Maintenance knowledge bases
MBR tools look to evolve and become even more sophisticated in the future. New programs, currently being developed for military clients, will have the capability of selectively expanding their own knowledge. Able to adapt for multiple environments where military aircraft may be deployed and anticipate the variable impacts of those environments, self-evolving maintenance knowledge bases are being developed with the goal of automatically improving the accuracy of the models that underlie troubleshooting, thereby significantly enhancing the quality and speed of troubleshooting.
The models for the same system are no longer one-size-fits-all. They are location-specific, usage-specific and specific to the expertise of the FSE. Self-evolving maintenance knowledge bases in the future will have built-in learning capability to update the knowledge models, using collected data to reduce the uncertainty inherent in empirical knowledge; to adapt to changes in equipment design, behavior and operational environment; and to discover previously unknown facts about the system.

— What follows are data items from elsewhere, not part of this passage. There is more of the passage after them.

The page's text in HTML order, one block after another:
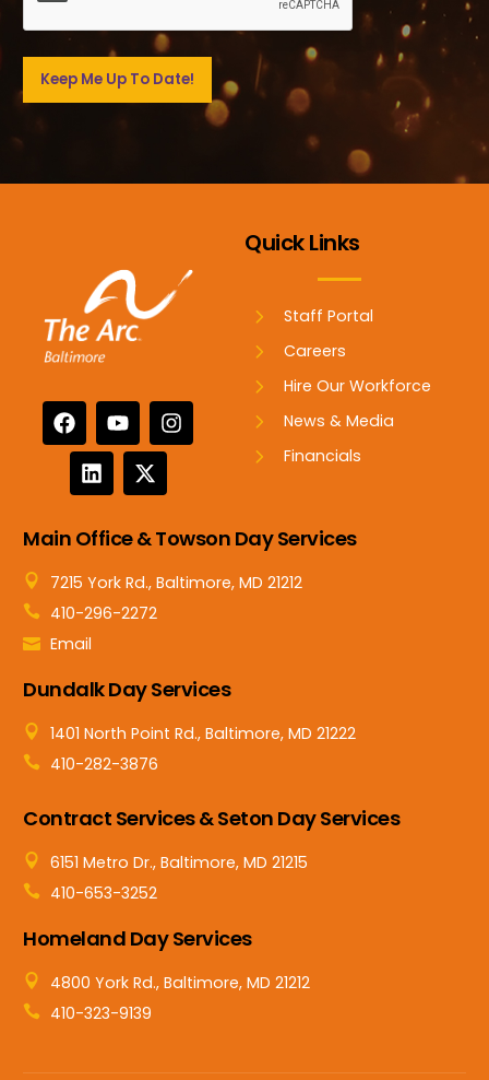
Quick Links
Staff Portal
Careers
Hire Our Workforce
News & Media
Financials
Main Office & Towson Day Services
7215 York Rd., Baltimore, MD 21212
410-296-2272
Email
Dundalk Day Services
1401 North Point Rd., Baltimore, MD 21222
410-282-3876
Contract Services & Seton Day Services
6151 Metro Dr., Baltimore, MD 21215
410-653-3252
Homeland Day Services
4800 York Rd., Baltimore, MD 21212
410-323-9139

Starting with large initial databases of maintenance equipment, they will then learn and become smarter as they address problems. They are expected to quickly identify problems and solutions for those problems. But as they gather and analyze data from the field, they should also become prognosticators, anticipating problems before they occur, so that maintenance will become, increasingly, just in time. That, in turn, will address inventory issues along with many of the other problems that have always made remote diagnosis and maintenance a significant expense. Q
Sudipto Ghoshal is a principal investigator for Qualtech Systems Inc. (Wethersfield, CT). For more information, call (860) 257-8014 or visit www.teamqsi.com.
Quality Tech tips
• The repair of equipment in remote locations presents extraordinary challenges for manufacturing
• Model-based reasoning (MRB) software relies on built-in models of the machines being serviced and algorithm-driven systems to discern what is wrong.
• MBR software is analytical, and it considers options based on technician input or information gathered directly from the machine.
• Self-evolving maintenance knowledge bases are diagnostic software programs that will effectively "teach" themselves, acquiring data and building databases that expand and become increasingly sophisticated over time.